Timoschenko kann auf Straßburg hoffen

Straßburg · Momentan wird die prominente Gefangene in einer Klinik behandelt. Vom Krankenbett aus dürfte am heutigen Dienstag Julia Timoschenko, wegen „Amtsmissbrauchs“ zu ihrer Zeit als Kiewer Regierungschefin für sieben Jahre hinter Gitter verbannt, einer Urteilsverkündung im fernen Straßburg entgegenfiebern: Das Menschenrechtsgerichtshof will über die Rechtmäßigkeit der gegen die 52-jährige gerichteten Strafverfolgung entscheiden.

Für die Ikone der Opposition ist dieses Vorgehen Ausdruck einer politischen Instrumentalisierung der Justiz, Staatschef Viktor Janukowitsch wolle sie als Widersacherin ausschalten. Deren Fall markiert den politisch brisantesten Prozess der Europaratsrichter seit langem: Der Spruch von Straßburg wird weitreichende Folgen nicht nur für die ukrainische Innenpolitik, sondern auch für das Verhältnis zwischen der vom Europarat unabhängigen EU und Kiew haben - ein wirtschaftliches Assoziierungsabkommen liegt vor allem wegen der Causa Timoschenko auf Eis.

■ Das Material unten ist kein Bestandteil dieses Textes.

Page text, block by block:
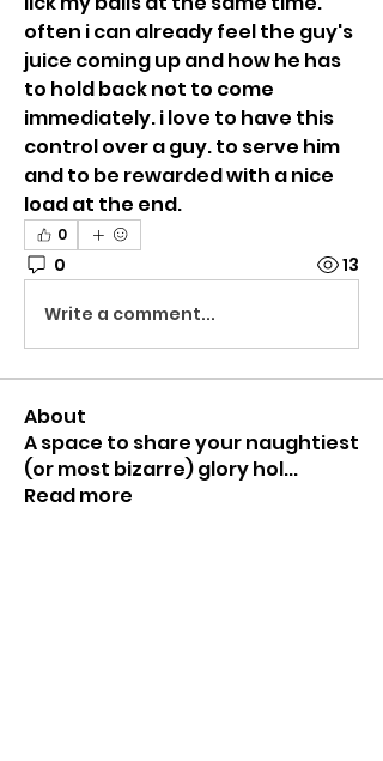
often i can already feel the guy's
juice coming up and how he has
to hold back not to come
immediately. i love to have this
control over a guy. to serve him
and to be rewarded with a nice
load at the end.
0
0 13
Write a comment...
About
A space to share your naughtiest
(or most bizarre) glory hol...
Read more
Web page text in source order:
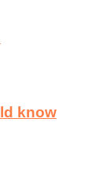
know
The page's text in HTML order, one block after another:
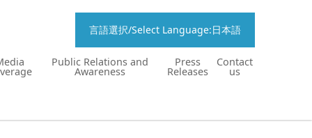
言語選択/Select Language:日本語
Public Relations and
Awareness
Press
Releases
Contact
us

Eine Freilassung der Oppositionellen würde helfen, einem Vertrag zwischen Brüssel und der Ukraine den Weg zu ebnen. Doch heute wird nicht entschieden, ob die Gefangene auf freien Fuß gesetzt werden muss: Die Europaratsrichter befinden nicht, ob Timoschenko zu Recht oder zu Unrecht belangt wurde, weil sie einst als Premier mit Moskau ein für Kiew nachteiliges Gasgeschäft vereinbart haben soll. Denn Timoschenko hat ihre Klage in Straßburg noch vor ihrer Verurteilung im Oktober 2011 eingereicht: Sie rügt, ihre Festnahme sei aus politischen Gründen erfolgt, die U-Haft rechtswidrig gewesen und man verweigere ihr adäquate medizinische Betreuung. Kiews Außenminister Leonid Koschara verteidigt zwar die Haftstrafe, räumt aber ein, dass "Ermittlungen und Prozess problematische Aspekte hatten", die Strafprozessordnung stamme aus Sowjet-Zeiten.

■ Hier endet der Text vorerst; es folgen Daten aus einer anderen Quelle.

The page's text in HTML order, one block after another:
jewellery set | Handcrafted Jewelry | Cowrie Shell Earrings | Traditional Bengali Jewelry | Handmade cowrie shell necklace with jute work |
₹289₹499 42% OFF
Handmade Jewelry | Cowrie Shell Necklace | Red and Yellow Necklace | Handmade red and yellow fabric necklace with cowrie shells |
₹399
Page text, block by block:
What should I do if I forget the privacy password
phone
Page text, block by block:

Timoschenkos Chancen scheinen heute recht gut zu stehen. Fingerzeige liefert ihr Ex-Innenminister Juri Luzenko, der ebenfalls wegen "Amtsmissbrauchs" für vier Jahre hinter Gitter geschickt worden war, weil er einst seinem Fahrer ein zu hohes Gehalt bezahlt und illegal eine Wohnung verschafft haben soll.

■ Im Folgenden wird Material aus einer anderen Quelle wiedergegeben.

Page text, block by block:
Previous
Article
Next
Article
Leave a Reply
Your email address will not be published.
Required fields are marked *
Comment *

Straßburg dekretierte im Sommer 2012, Luzenkos Festnahme und U-Haft seien "unverhältnismäßig" gewesen, hinter dem Vorgehen gegen den Politiker seien neben juristischen "auch andere Gründe" zu vermuten - für Janukowitschs Gegner ein höchstrichterlicher Beleg für die politische Instrumentalisierung der Justiz. Indes musste Luzenko im Knast bleiben, weil sich die Instanz des Europarats nicht zu seiner Verurteilung an sich äußerte. Allerdings begnadigte Janukowitsch Timoschenkos Vertrauten jetzt im April. Könnten sich nach einem Erfolg in Straßburg die Gefängnistore auch für die Ex-Regierungschefin nach einigen Monaten öffnen?

Das Regime würde bei einer Begnadigung sein Gesicht wahren. Gegen ein Einlenken spricht freilich, dass gegen die Promi-Politikerin mittlerweile weitere Ermittlungen laufen - unter dem Vorwurf der Steuerhinterziehung und wegen des Verdachts, sie sei als Premier in ein Mordkomplott verwickelt gewesen.